Curchoe and colleagues also noted a lack of prospective research on AI implementation in IVF. Although Diakiw and colleagues used some prospective data in their study of Presagen’s AI, more is needed.
According to Hariton, another challenge in bringing AI to more practices is the current regulatory process.
“When you are trying to show that a drug works, you go through a randomized control trial, and you prove that it works against placebo,” Hariton said. “AI is something that you need to continuously improve, you need to continuously make it better. If you go through a 2-year clinical trial ... then you have 2 more years of data to make it better. But you cannot touch the algorithm because if you touch it, you have to go through another clinical trial. It does not make any sense. A randomized control trial is not necessarily the best type of trial to prove that these technologies work.”

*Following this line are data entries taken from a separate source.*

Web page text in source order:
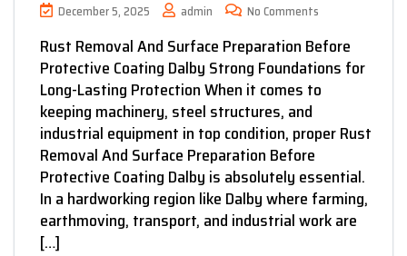
December 5, 2025 admin No Comments
Rust Removal And Surface Preparation Before
Protective Coating Dalby Strong Foundations for
Long-Lasting Protection When it comes to
keeping machinery, steel structures, and
industrial equipment in top condition, proper Rust
Removal And Surface Preparation Before
Protective Coating Dalby is absolutely essential.
In a hardworking region like Dalby where farming,
earthmoving, transport, and industrial work are
[…]
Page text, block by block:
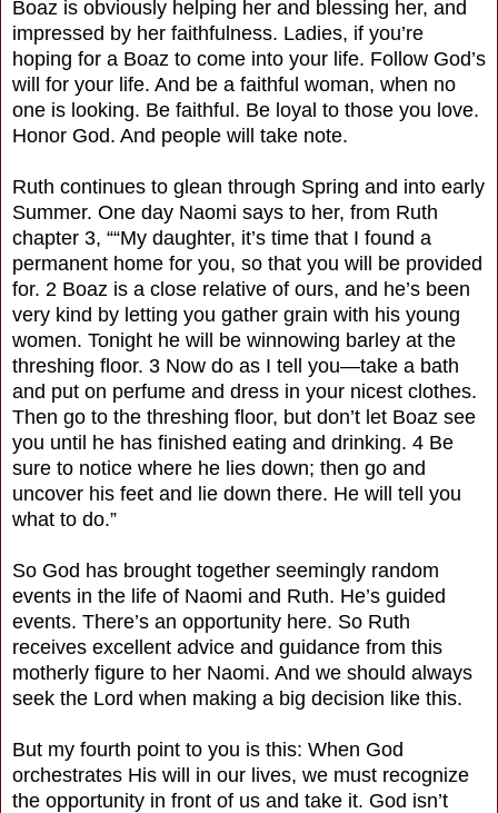
Boaz is obviously helping her and blessing her, and
impressed by her faithfulness. Ladies, if you’re
hoping for a Boaz to come into your life. Follow God’s
will for your life. And be a faithful woman, when no
one is looking. Be faithful. Be loyal to those you love.
Honor God. And people will take note.
Ruth continues to glean through Spring and into early
Summer. One day Naomi says to her, from Ruth
chapter 3, ““My daughter, it’s time that I found a
permanent home for you, so that you will be provided
for. 2 Boaz is a close relative of ours, and he’s been
very kind by letting you gather grain with his young
women. Tonight he will be winnowing barley at the
threshing floor. 3 Now do as I tell you—take a bath
and put on perfume and dress in your nicest clothes.
Then go to the threshing floor, but don’t let Boaz see
you until he has finished eating and drinking. 4 Be
sure to notice where he lies down; then go and
uncover his feet and lie down there. He will tell you
what to do.”
So God has brought together seemingly random
events in the life of Naomi and Ruth. He’s guided
events. There’s an opportunity here. So Ruth
receives excellent advice and guidance from this
motherly figure to her Naomi. And we should always
seek the Lord when making a big decision like this.
But my fourth point to you is this: When God
orchestrates His will in our lives, we must recognize
the opportunity in front of us and take it. God isn’t
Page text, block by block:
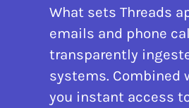
What sets Threads
emails and phone
transparently
systems.
you instant access
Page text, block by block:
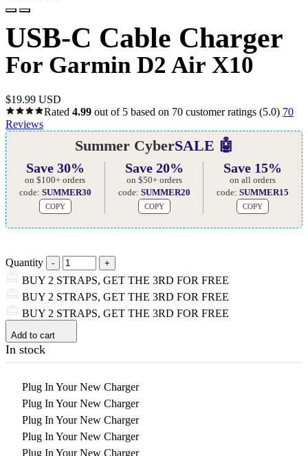
USB-C Cable Charger
For Garmin D2 Air X10
$19.99 USD
Rated 4.99 out of 5 based on 70 customer ratings (5.0) 70
Reviews
Summer CyberSALE 🤖
Save 30%
on $100+ orders
code: SUMMER30
COPY
Save 20%
on $50+ orders
code: SUMMER20
COPY
Save 15%
on all orders
code:SUMMER15
COPY
Quantity
BUY 2 STRAPS, GET THE 3RD FOR FREE
BUY 2 STRAPS, GET THE 3RD FOR FREE
BUY 2 STRAPS, GET THE 3RD FOR FREE
Add to cart
In stock
Plug In Your New Charger
Plug In Your New Charger
Plug In Your New Charger
Plug In Your New Charger
Plug In Your New Charger
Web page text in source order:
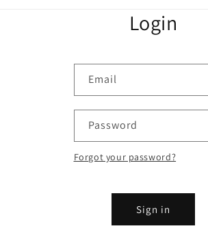
Login
Email
Password
Forgot your password?
Sign in
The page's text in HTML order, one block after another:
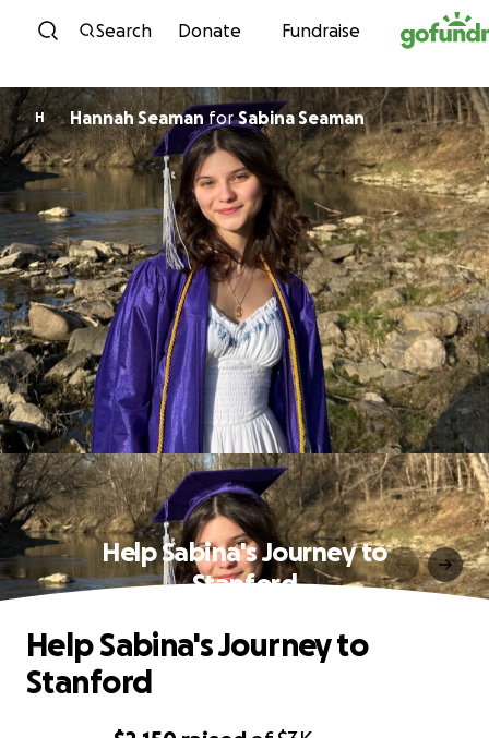
Skip to content
Search Donate Fundraise
H Hannah Seaman forSabina Seaman
Help Sabina's Journey to
Stanford
Help Sabina's Journey to
Stanford

Future of AI in IVF treatment
Much work needs to be done to integrate AI into reproductive medicine and IVF processes specifically. As Curchoe and colleagues noted, more research is needed to assess the practical uses of AI in predicting the success of IVF pregnancies.

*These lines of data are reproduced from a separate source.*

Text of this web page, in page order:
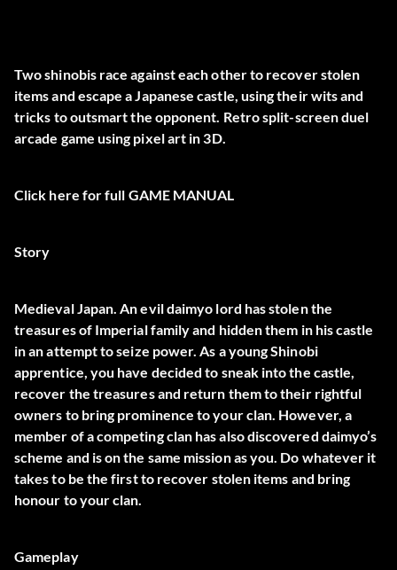
Two shinobis race against each other to recover stolen
items and escape a Japanese castle, using their wits and
tricks to outsmart the opponent. Retro split-screen duel
arcade game using pixel art in 3D.
Click here for full GAME MANUAL
Story
Medieval Japan. An evil daimyo lord has stolen the
treasures of Imperial family and hidden them in his castle
in an attempt to seize power. As a young Shinobi
apprentice, you have decided to sneak into the castle,
recover the treasures and return them to their rightful
owners to bring prominence to your clan. However, a
member of a competing clan has also discovered daimyo’s
scheme and is on the same mission as you. Do whatever it
takes to be the first to recover stolen items and bring
honour to your clan.
Gameplay
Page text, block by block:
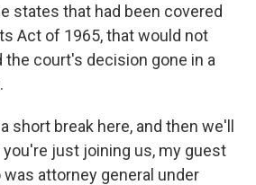
states that had been covered
Act of 1965, that would not
the court's decision gone in a
short break here, and then we'll
just joining us, my guest
was attorney general under
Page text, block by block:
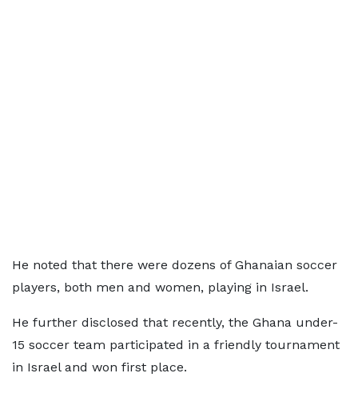
He noted that there were dozens of Ghanaian soccer
players, both men and women, playing in Israel.
He further disclosed that recently, the Ghana under-
15 soccer team participated in a friendly tournament
in Israel and won first place.
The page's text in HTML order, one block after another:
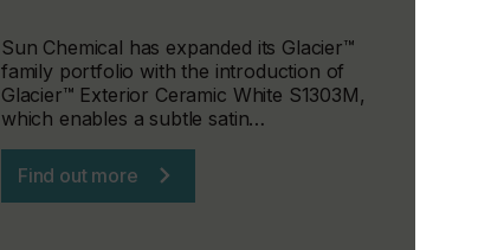
Sun Chemical has expanded its Glacier™
family portfolio with the introduction of
Glacier™ Exterior Ceramic White S1303M,
which enables a subtle satin…
Find out more

“In a prospective, real-world setting, how much better is AI at embryo selection than traditional approaches is a fundamental question,” they wrote. “Also, is the improvement worth the investment that will inevitably stem from licensing or purchasing AI software and changing and revalidating existing clinical workflows?”
Despite their hesitancy, Curchoe and colleagues see promise in expanding AI to IVF because of the successes seen in other specialties — including the first FDA clearance of an AI-based device in April 2021, which was designed to detect colorectal polyps.
In fact, the promise of AI has gained so much traction in reproductive medicine that there is now a meeting dedicated to it — the AI Fertility World Conference — which was hosted in Croatia in September.
“It was a meeting with palpable energy,” said Hariton, who attended the conference. “A lot of these people work for private companies that are trying to solve similar problems. You can see how that would create this competitive atmosphere. It was the complete opposite. Everybody was sharing what they were working on, how they are thinking about problems, what barriers they are reaching. The collaborative air in that conference was amazing for a field that is just so [new].”
With continued research, AI technology will improve and “may have more uses for determining egg, sperm and embryo quality in conjunction with time-lapsed imaging,” Monseur predicted.
Hariton agreed, saying he would be “surprised” if any clinics are not using AI in some capacity within the next 10 years.
References:
- Curchoe CL, et al. Fertil Steril. 2020;doi:10.1016/j.fertnstert.2020.10.040.
- Diakiw SM, et al. Reprod Biomed Online. 2022;doi:10.1016/j.rbmo.2022.07.018.
- Global study shows Artificial Intelligence can reduce time to pregnancy for IVF couples by 12%. https://www.prnewswire.com/news-releases/global-study-shows-artificial-intelligence-can-reduce-time-to-pregnancy-for-ivf-couples-by-12-301617900.html. Published Sept. 7, 2022. Accessed Sept. 15, 2022.
- Trolice MP, et al. J Assist Reprod Genet. 2021;doi:10.1007/s10815-021-02272-4.
- Wang R, et al. Reproduction. 2019;doi:10.1530/REP-18-0523.